I think that framing is ultimately not helpful. We should begin with a ruthless (self-)criticism of the degeneration of Left notions of class into identity politics in the first place – abandoning the culturalist fetishizing of geographically and historically minoritarian experiences of industrial labour as the only context for the recognition of class. Conversely, it is important to learn how to discern the classed and anti-capitalist dimensions of what is sometimes misconceived reductively as ‘identity politics’. After all, how could the political movements and militant theorising of those whose labour and lives have been confiscated, devalued and ‘primitively’ accumulated through gendered and racialized exploitation not concern class understood in its most crucial, which is to say its relational dimension? If start from class as a relation rather than class as an identity (an identity that would allow us to demarcate a good working class from bad lumpen, free from forced labourers, etc.) then we can begin to attend to the invisible ‘iceberg’ of exploitation (to borrow Maria Miess characterisation of the role of ‘women, nature and colonies’ in capitalist accumulation) which lends class exploitation its full weight. Ironically, if we begin with a more orthodox, even dogmatic definition of class (relation to the means of production, etc.) we would today perforce be led to recognise how the working class, globally conceived, but also in the so-called ‘North’, is anything but a white, male redoubt. (Incidentally, I remain baffled that some Marxist left supporters of Brexit in England seem happy to consider white English pensioners as members of the working class but are somehow devoid of class solidarity with hundreds of thousands of proletarianized Bulgarian, Romanian or Polish workers. If there ever was an identity politics, that’s it.)
In Greece, after four years of rule by SYRIZA, the New Democracy party returned to power, with a program combining neoliberalism in the economy with conservatism in the social field. What is your comment?

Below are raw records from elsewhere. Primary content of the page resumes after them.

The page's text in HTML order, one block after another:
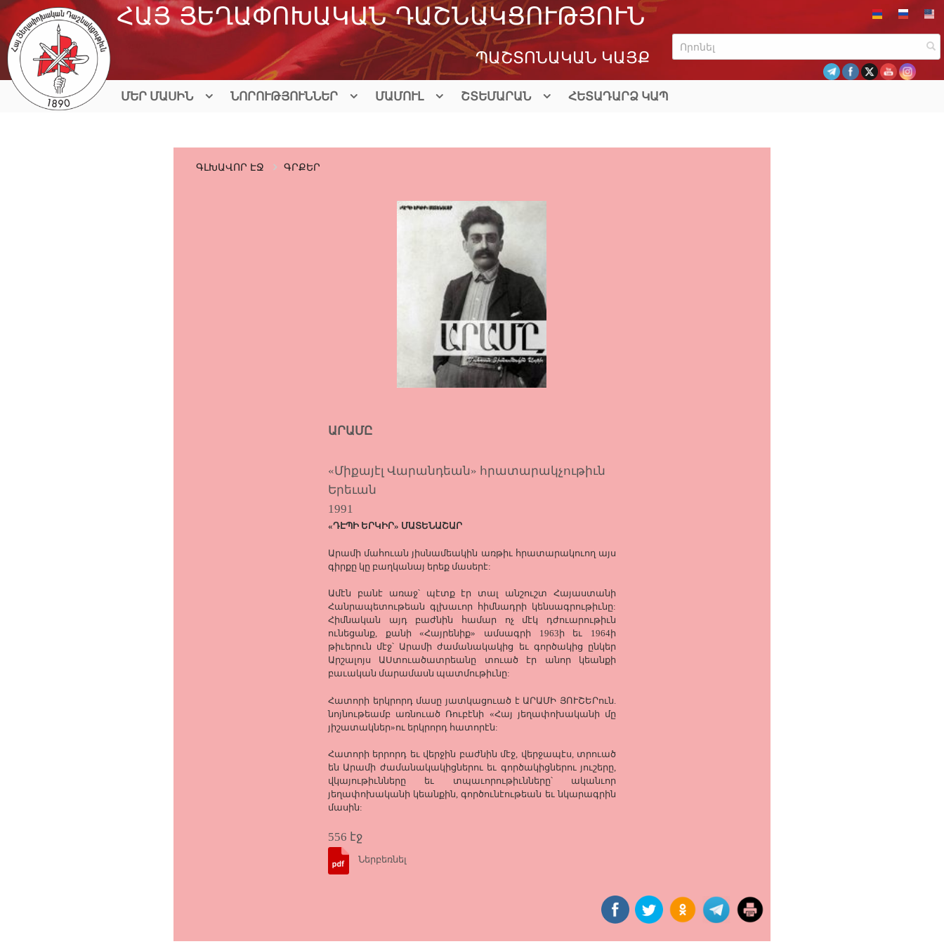
Skip
content
ՀԱՅ ՅԵՂԱՓՈԽԱԿԱՆ ԴԱՇՆԱԿՑՈՒԹՅՈՒՆ
ՊԱՇՏՈՆԱԿԱՆ ԿԱՅՔ
ՄԵՐ ՄԱՍԻՆ ՆՈՐՈՒԹՅՈՒՆՆԵՐ ՄԱՄՈՒԼ ՇՏԵՄԱՐԱՆ ՀԵՏԱԴԱՐՁ ԿԱՊ
ԳԼԽԱՎՈՐ ԷՋ ԳՐՔԵՐ
ԱՐԱՄԸ
«Միքայէլ Վարանդեան» հրատարակչութիւն
Երեւան
1991
«ԴԷՊԻ ԵՐԿԻՐ» ՄԱՏԵՆԱՇԱՐ
Արամի մահուան յիսնամեակին առթիւ հրատարակուող այս
գիրքը կը բաղկանայ երեք մասերէ:
Ամէն բանէ առաջ՝ պէտք էր տալ անշուշտ Հայաստանի
Հանրապետութեան գլխաւոր հիմնադրի կենսագրութիւնը:
Հիմնական այդ բաժնին համար ոչ մէկ դժուարութիւն
ունեցանք, քանի «Հայրենիք» ամսագրի 1963ի եւ 1964ի
թիւերուն մէջ՝ Արամի ժամանակակից եւ գործակից ընկեր
Արշալոյս ԱՍտուածատրեանը տուած էր անոր կեանքի
բաւական մարամասն պատմութիւնը:
Հատորի երկրորդ մասը յատկացուած է ԱՐԱՄԻ ՅՈՒՇԵՐուն.
նոյնութեամբ առնուած Ռուբէնի «Հայ յեղափոխականի մը
յիշատակներ»ու երկրորդ հատորէն:
Հատորի երրորդ եւ վերջին բաժնին մէջ, վերջապէս, տրուած
են Արամի ժամանակակիցներու եւ գործակիցներու յուշերը,
վկայութիւնները եւ տպաւորութիւնները՝ ականւոր
յեղափոխականի կեանքին, գործունէութեան եւ նկարագրին
մասին:
556 էջ
Ներբեռնել
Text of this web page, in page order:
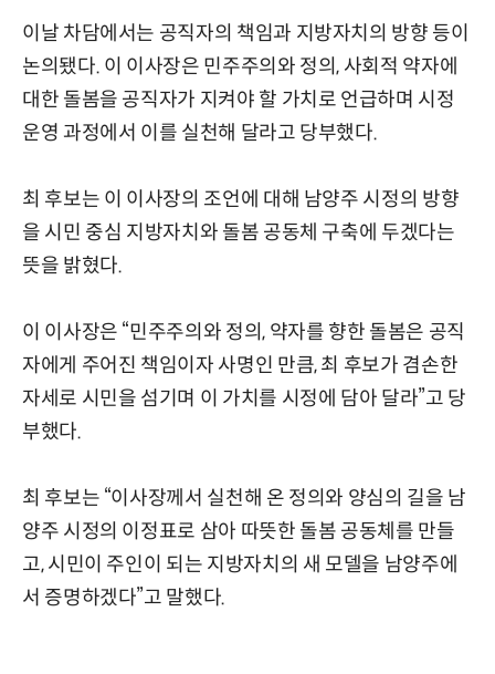
이날 차담에서는 공직자의 책임과 지방자치의 방향 등이
논의됐다. 이 이사장은 민주주의와 정의, 사회적 약자에
대한 돌봄을 공직자가 지켜야 할 가치로 언급하며 시정
운영 과정에서 이를 실천해 달라고 당부했다.
최 후보는 이 이사장의 조언에 대해 남양주 시정의 방향
을 시민 중심 지방자치와 돌봄 공동체 구축에 두겠다는
뜻을 밝혔다.
이 이사장은 “민주주의와 정의, 약자를 향한 돌봄은 공직
자에게 주어진 책임이자 사명인 만큼, 최 후보가 겸손한
자세로 시민을 섬기며 이 가치를 시정에 담아 달라”고 당
부했다.
최 후보는 “이사장께서 실천해 온 정의와 양심의 길을 남
양주 시정의 이정표로 삼아 따뜻한 돌봄 공동체를 만들
고, 시민이 주인이 되는 지방자치의 새 모델을 남양주에
서 증명하겠다”고 말했다.
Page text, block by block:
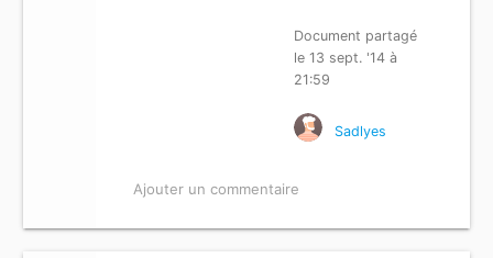
Document partagé
le 13 sept. '14 à
21:59
Sadlyes
Ajouter un commentaire
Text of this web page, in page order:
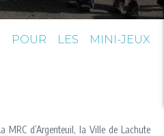
POUR LES MINI-JEUX
MRC d’Argenteuil, la Ville de Lachute
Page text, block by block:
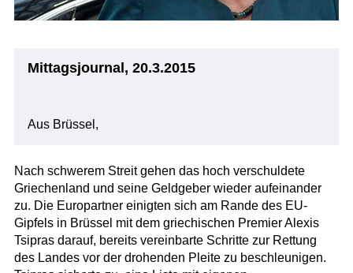
Mittagsjournal, 20.3.2015
Aus Brüssel,
Nach schwerem Streit gehen das hoch verschuldete
Griechenland und seine Geldgeber wieder aufeinander
zu. Die Europartner einigten sich am Rande des EU-
Gipfels in Brüssel mit dem griechischen Premier Alexis
Tsipras darauf, bereits vereinbarte Schritte zur Rettung
des Landes vor der drohenden Pleite zu beschleunigen.
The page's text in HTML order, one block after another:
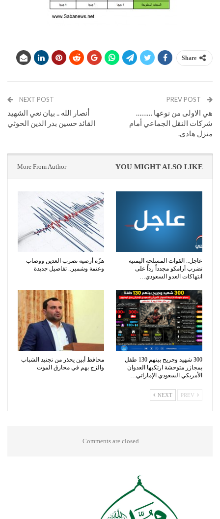
Share
هي الاولى من نوعها ………
شركات النقل الجماعي أمام
منزل هادي.
NEXT POST
أنصار الله .. بيان نعي الشهيد
القائد حسين بدر الدين الحوثي
YOU MIGHT ALSO LIKE
More From Author
عاجل.. القوات المسلحة اليمنية
تضرب أرامكو مجدداً رداً على
انتهاكات العدو السعودي…
هزّة أرضية تضرب العدين ووصاب
وعتمة وشمير.. تفاصيل جديدة
300 شهيد وجريح بينهم 130 طفل
بمجازر متوحشة ارتكبها العدوان
الأمريكي السعودي الإماراتي…
محافظ أبين يحذر من تجنيد الشباب
والزج بهم في محارق الموت
NEXT
Comments are closed.
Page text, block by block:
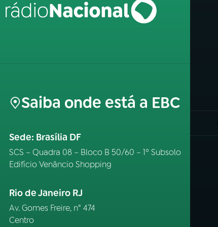
Saiba onde está a EBC
Sede: Brasília DF
SCS – Quadra 08 – Bloco B 50/60 – 1º Subsolo
Edifício Venâncio Shopping
Rio de Janeiro RJ
Av. Gomes Freire, n° 474
Centro
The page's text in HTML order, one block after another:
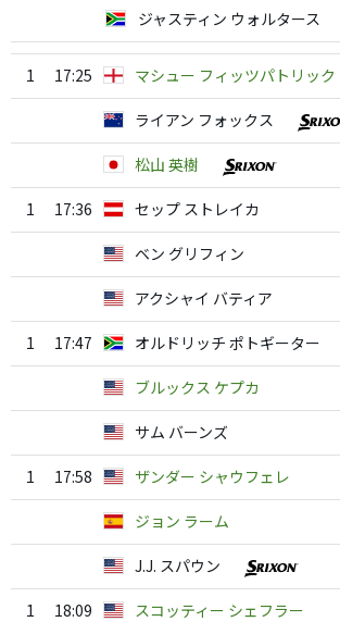
ジャスティン ウォルタース
1 17:25 マシュー フィッツパトリック
ライアン フォックス
松山 英樹
1 17:36 セップ ストレイカ
ベン グリフィン
アクシャイ バティア
1 17:47 オルドリッチ ポトギーター
ブルックス ケプカ
サム バーンズ
1 17:58 ザンダー シャウフェレ
ジョン ラーム
J.J. スパウン
1 18:09 スコッティー シェフラー
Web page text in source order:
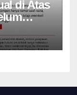
di Atas
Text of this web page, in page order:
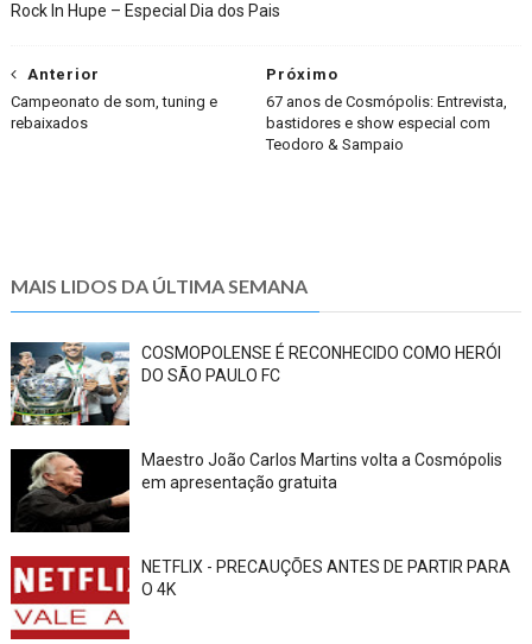
Rock In Hupe – Especial Dia dos Pais
Próximo
67 anos de Cosmópolis: Entrevista,
bastidores e show especial com
Teodoro & Sampaio
Anterior
Campeonato de som, tuning e
rebaixados
MAIS LIDOS DA ÚLTIMA SEMANA
COSMOPOLENSE É RECONHECIDO COMO HERÓI
DO SÃO PAULO FC
Maestro João Carlos Martins volta a Cosmópolis
em apresentação gratuita
NETFLIX - PRECAUÇÕES ANTES DE PARTIR PARA
O 4K

I think the failure of SYRIZA is, one the one hand, a painful indicator of the formidable material and institutional constraints placed in the path of any radical left reformist. But, on the other, it is also marked by a series of baffling and disturbing political choices, often cloaked in the threadbare cloth of ‘realism’ – from security pacts with Sisi’s dictatorship in Egypt and rapprochement with Israel’s right-wing settler-colonial regime, to internal repression of left-wing activists and an implementation of European diktats ultimately incompatible with a left horizon. The result has been the mutation of a radical project into one fundamentally indistinguishable in its basic coordinates from the accommodationist social liberalism that took over the European Left from the 1980s onwards. I think the rhetoric of governmental ‘responsibility’ that often accompanies the ‘realism’ of ‘tough’ reforms, papers over the left’s primary responsibility, which is to reproduce and empower social forces capable of enacting and embodying real systemic change. The left needs to be extremely careful about adopting, in the face of overwhelming capitalist power, the politics of the lesser evil. As Hannah Arendt once quipped: ‘those who choose the lesser evil forget very quickly that they chose evil’.